PROBLEM REQUIREMENTS: Nothing belongs in the answer except the lines of the material that include "answered".

*** Opening of RECORDS TO USE ***

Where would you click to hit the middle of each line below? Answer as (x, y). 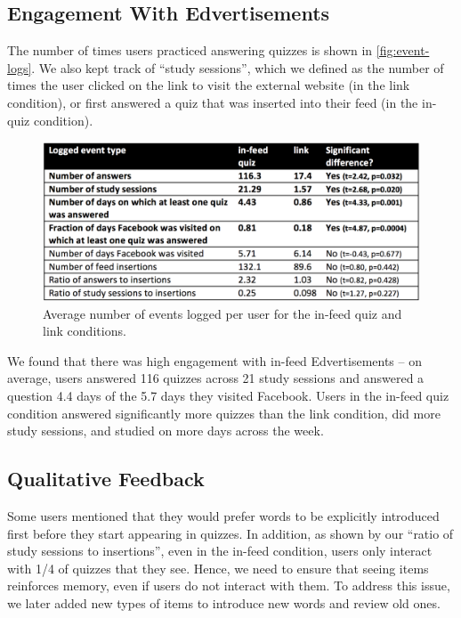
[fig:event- (403, 50)
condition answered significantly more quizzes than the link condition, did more (224, 413)
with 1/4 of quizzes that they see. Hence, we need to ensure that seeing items (218, 568)
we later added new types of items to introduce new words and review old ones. (224, 602)
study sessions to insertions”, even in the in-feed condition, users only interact (220, 551)
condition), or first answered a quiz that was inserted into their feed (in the (213, 102)
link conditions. (85, 331)
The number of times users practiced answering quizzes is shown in (190, 50)
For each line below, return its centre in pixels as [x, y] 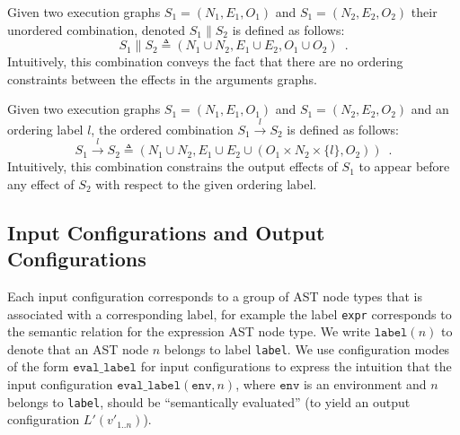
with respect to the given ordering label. [206, 183]
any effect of [41, 183]
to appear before [404, 166]
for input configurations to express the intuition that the [296, 366]
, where [256, 384]
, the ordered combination [162, 129]
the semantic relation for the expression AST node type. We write [189, 331]
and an [430, 109]
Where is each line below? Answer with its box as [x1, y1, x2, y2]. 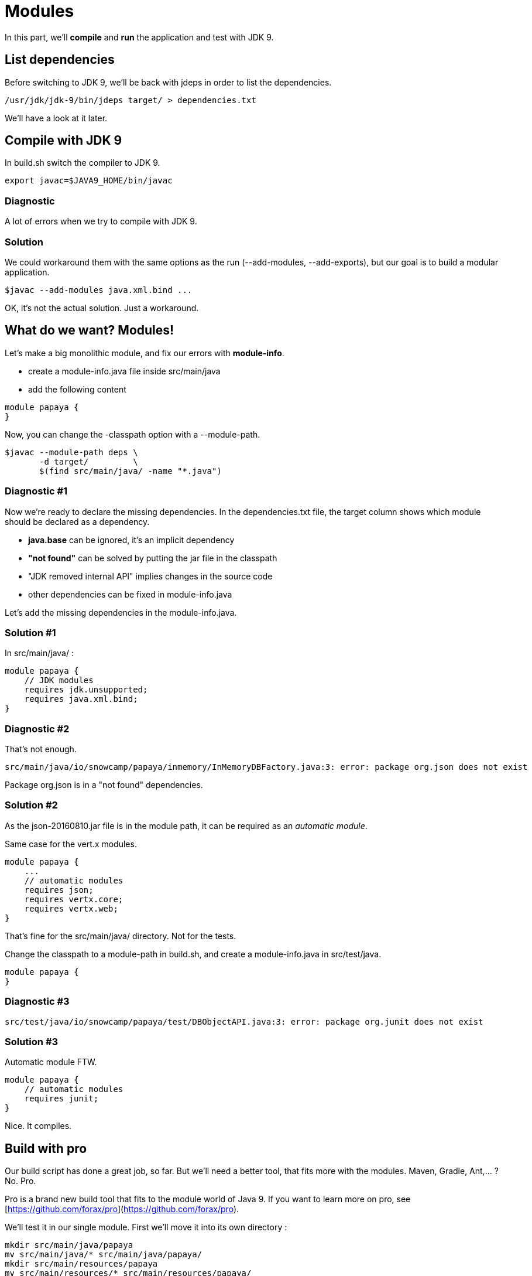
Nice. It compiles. [5, 1121, 72, 1131]
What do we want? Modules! [5, 323, 174, 338]
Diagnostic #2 [5, 722, 70, 735]
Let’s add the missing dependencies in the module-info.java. [5, 607, 237, 617]
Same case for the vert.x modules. [5, 838, 137, 849]
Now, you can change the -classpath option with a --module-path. [5, 429, 260, 439]
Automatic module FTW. [5, 1057, 97, 1067]
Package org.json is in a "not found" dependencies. [5, 780, 203, 790]
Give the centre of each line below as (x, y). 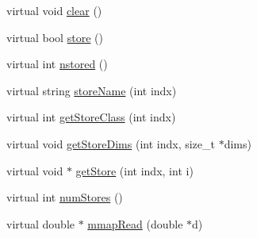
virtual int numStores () (65, 197)
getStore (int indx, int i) (134, 170)
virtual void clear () (54, 10)
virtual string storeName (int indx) (92, 90)
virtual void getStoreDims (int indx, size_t (111, 143)
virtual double (41, 223)
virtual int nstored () (57, 64)
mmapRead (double (135, 223)
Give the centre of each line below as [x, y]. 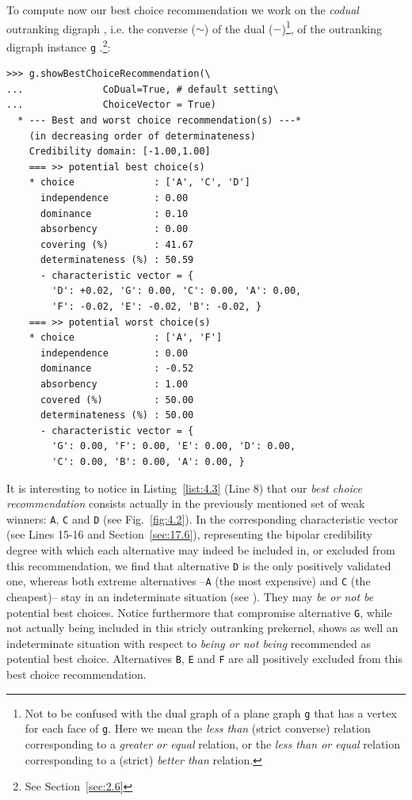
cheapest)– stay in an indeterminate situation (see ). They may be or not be [190, 596]
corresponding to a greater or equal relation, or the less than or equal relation [213, 743]
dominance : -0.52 [117, 369]
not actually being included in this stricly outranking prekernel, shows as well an [202, 628]
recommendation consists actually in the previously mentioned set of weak [186, 503]
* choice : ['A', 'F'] [126, 338]
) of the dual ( [238, 28]
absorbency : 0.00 [114, 229]
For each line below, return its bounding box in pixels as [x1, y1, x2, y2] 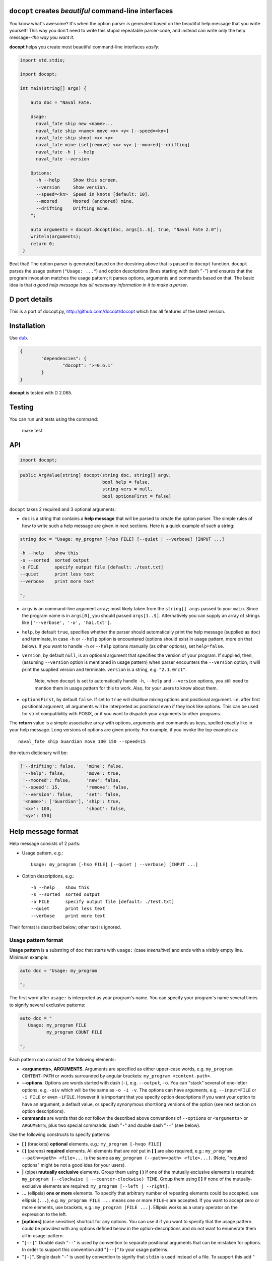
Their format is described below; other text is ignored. [9, 924, 121, 930]
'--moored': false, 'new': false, [23, 777, 121, 783]
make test [22, 428, 43, 434]
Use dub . [9, 335, 29, 341]
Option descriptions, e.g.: [22, 873, 75, 879]
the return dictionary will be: [9, 750, 68, 756]
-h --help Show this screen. [36, 177, 118, 183]
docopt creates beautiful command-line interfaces [9, 7, 173, 15]
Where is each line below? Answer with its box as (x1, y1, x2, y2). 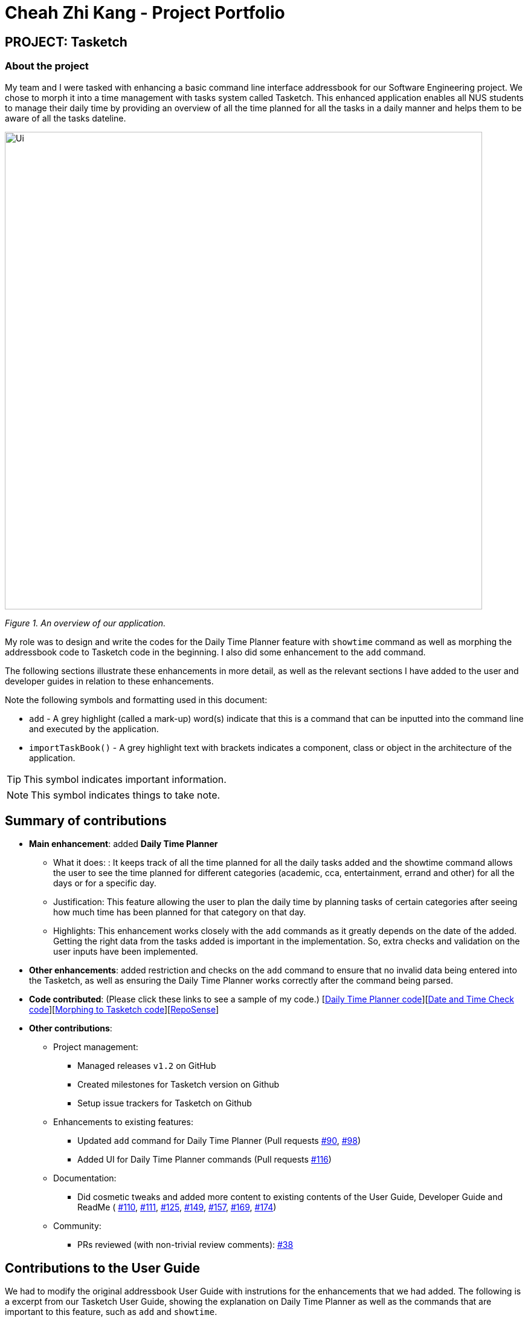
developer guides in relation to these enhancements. (5, 675, 214, 686)
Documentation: (53, 1173, 117, 1184)
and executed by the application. (29, 723, 159, 734)
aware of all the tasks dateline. (5, 112, 126, 123)
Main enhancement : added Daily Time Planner (29, 839, 218, 849)
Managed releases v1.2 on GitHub (77, 1060, 216, 1071)
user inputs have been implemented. (53, 946, 198, 957)
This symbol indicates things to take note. (31, 788, 221, 801)
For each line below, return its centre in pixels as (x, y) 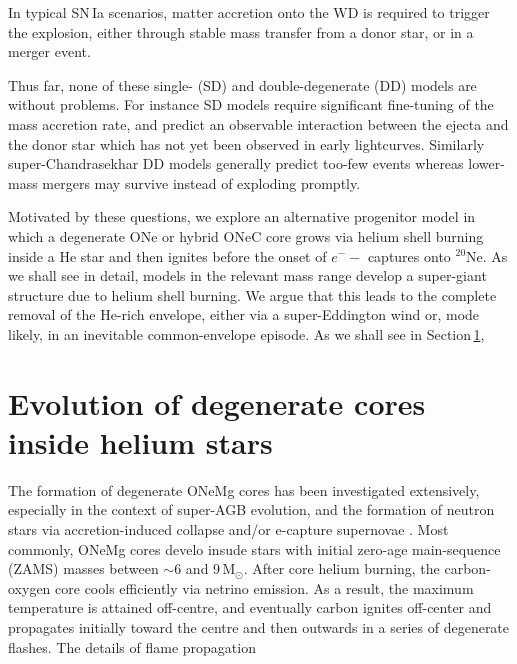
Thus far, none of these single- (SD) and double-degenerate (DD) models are (242, 84)
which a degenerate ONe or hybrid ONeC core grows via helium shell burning (246, 235)
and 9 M (210, 568)
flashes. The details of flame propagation (132, 646)
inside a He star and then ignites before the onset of (167, 255)
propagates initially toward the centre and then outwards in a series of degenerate (259, 626)
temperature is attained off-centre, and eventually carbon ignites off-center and (250, 607)
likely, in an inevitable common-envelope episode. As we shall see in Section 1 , (246, 333)
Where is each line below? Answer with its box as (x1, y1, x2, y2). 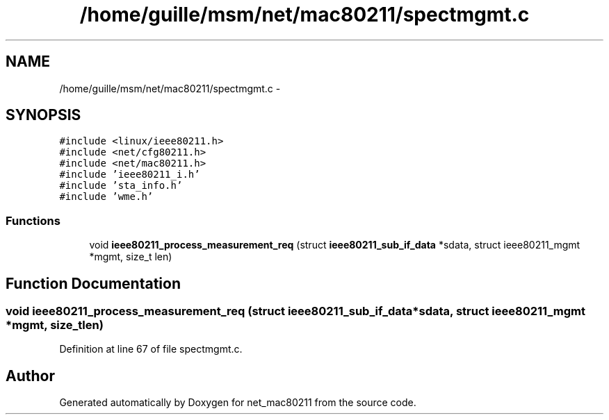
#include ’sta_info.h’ (59, 180, 183, 192)
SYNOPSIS (6, 106, 81, 124)
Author (6, 367, 55, 385)
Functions (6, 213, 60, 228)
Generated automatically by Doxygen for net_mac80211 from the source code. (59, 396, 416, 409)
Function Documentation (6, 274, 181, 292)
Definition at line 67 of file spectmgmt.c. (59, 343, 243, 355)
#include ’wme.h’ (59, 191, 154, 203)
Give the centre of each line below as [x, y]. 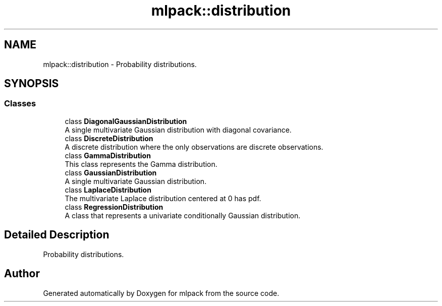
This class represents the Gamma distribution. [141, 164]
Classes [20, 104]
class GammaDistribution [108, 155]
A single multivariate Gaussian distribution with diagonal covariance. [178, 130]
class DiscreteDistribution [109, 138]
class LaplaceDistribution [108, 190]
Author [22, 274]
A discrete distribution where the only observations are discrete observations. [194, 147]
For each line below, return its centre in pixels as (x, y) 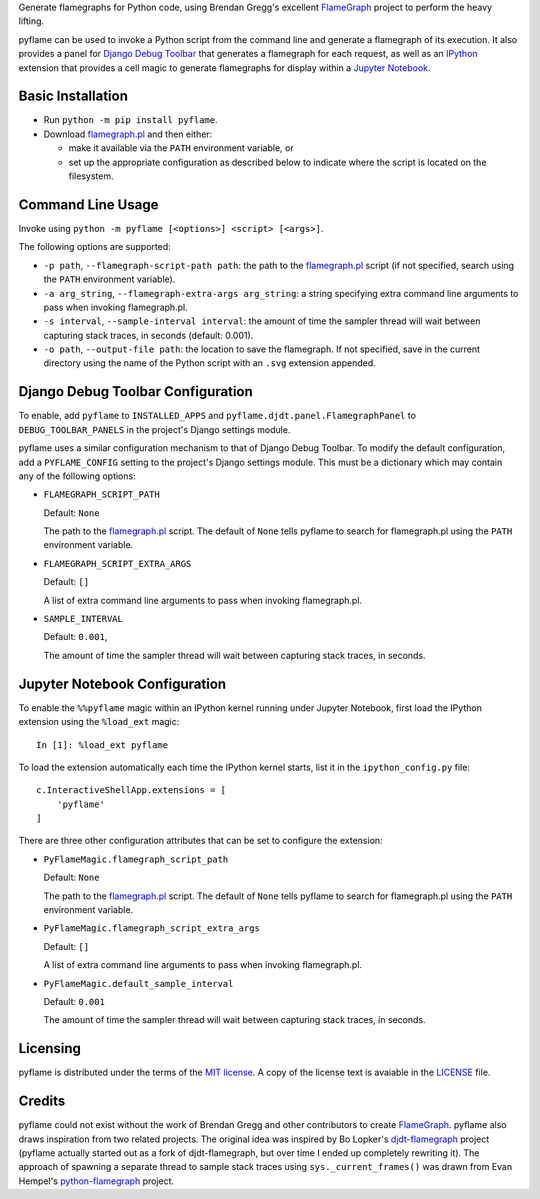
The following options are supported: (94, 247)
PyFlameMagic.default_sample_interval (138, 983)
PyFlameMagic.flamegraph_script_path (136, 859)
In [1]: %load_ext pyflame (102, 744)
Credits (42, 1101)
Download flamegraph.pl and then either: (128, 134)
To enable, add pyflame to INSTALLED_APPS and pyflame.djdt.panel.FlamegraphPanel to (217, 416)
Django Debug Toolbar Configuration (136, 391)
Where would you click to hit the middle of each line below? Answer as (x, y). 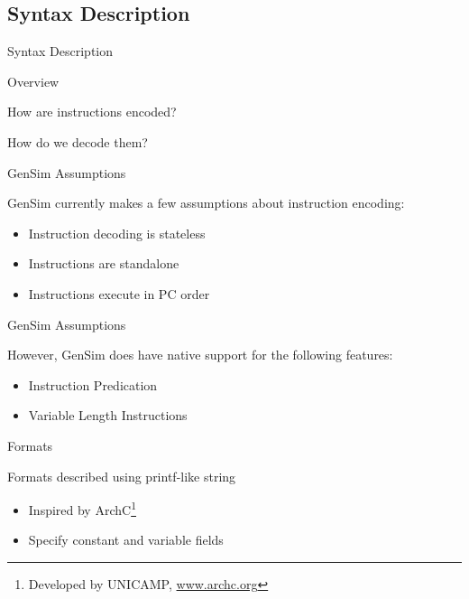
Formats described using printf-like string (122, 476)
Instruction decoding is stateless (117, 233)
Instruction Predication (93, 384)
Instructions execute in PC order (119, 293)
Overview (33, 81)
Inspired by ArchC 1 (82, 508)
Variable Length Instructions (108, 415)
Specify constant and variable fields (126, 540)
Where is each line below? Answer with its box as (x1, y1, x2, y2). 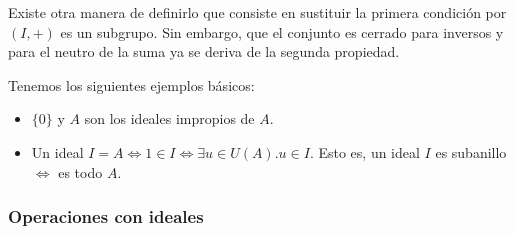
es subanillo (435, 141, 507, 162)
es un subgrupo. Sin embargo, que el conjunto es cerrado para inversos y (60, 21, 504, 42)
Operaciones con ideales (8, 204, 204, 229)
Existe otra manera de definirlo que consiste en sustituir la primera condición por (8, 2, 507, 22)
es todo (58, 161, 103, 182)
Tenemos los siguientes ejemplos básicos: (8, 74, 255, 95)
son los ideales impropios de (84, 108, 255, 129)
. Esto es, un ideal (309, 141, 420, 162)
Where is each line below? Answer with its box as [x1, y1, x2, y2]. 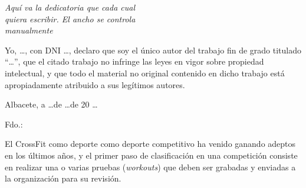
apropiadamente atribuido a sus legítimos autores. [5, 78, 185, 90]
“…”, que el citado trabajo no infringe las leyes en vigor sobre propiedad [5, 55, 264, 68]
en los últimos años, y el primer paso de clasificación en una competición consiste [5, 149, 298, 161]
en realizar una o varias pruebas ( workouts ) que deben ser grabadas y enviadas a [5, 160, 296, 173]
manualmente [5, 24, 53, 36]
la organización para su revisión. [5, 172, 121, 184]
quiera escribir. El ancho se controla [5, 12, 136, 25]
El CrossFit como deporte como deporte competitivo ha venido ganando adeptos [5, 137, 296, 150]
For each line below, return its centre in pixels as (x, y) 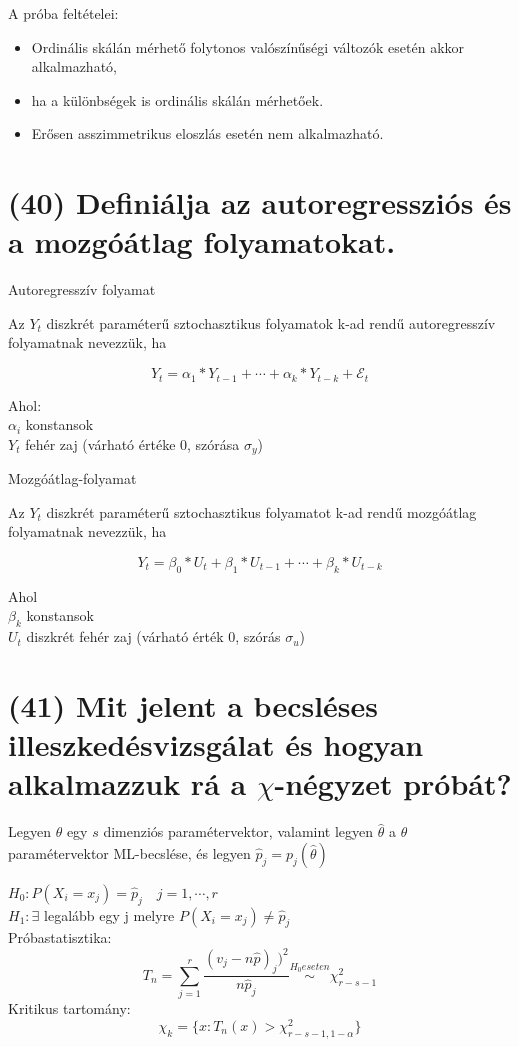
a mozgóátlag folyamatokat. (202, 241)
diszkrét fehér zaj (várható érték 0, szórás (153, 636)
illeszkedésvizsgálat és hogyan (216, 744)
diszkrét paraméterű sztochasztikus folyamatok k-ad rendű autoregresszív (271, 322)
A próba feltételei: (63, 13)
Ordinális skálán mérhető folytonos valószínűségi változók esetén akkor (248, 46)
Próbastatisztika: (60, 937)
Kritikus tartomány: (69, 1008)
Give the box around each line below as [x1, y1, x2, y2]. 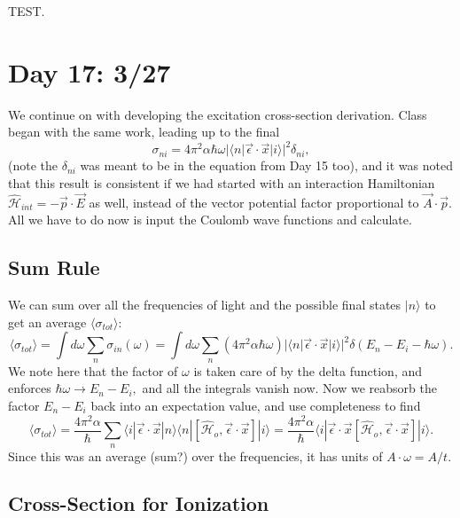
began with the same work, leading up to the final [8, 122, 280, 141]
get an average [8, 312, 87, 331]
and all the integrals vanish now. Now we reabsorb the [142, 379, 437, 397]
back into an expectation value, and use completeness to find [90, 396, 421, 414]
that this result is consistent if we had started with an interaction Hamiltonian [8, 174, 435, 192]
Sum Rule [8, 254, 100, 281]
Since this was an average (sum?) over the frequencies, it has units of [8, 446, 383, 465]
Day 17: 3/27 [8, 53, 171, 90]
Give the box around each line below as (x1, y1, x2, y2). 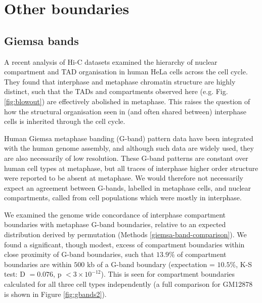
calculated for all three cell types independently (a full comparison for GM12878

*** Close of RECORDS TO USE ***

RESULT OF THE TASK:
condition answered significantly more quizzes than the link condition, did more (224, 413)
condition), or first answered a quiz that was inserted into their feed (in the (213, 102)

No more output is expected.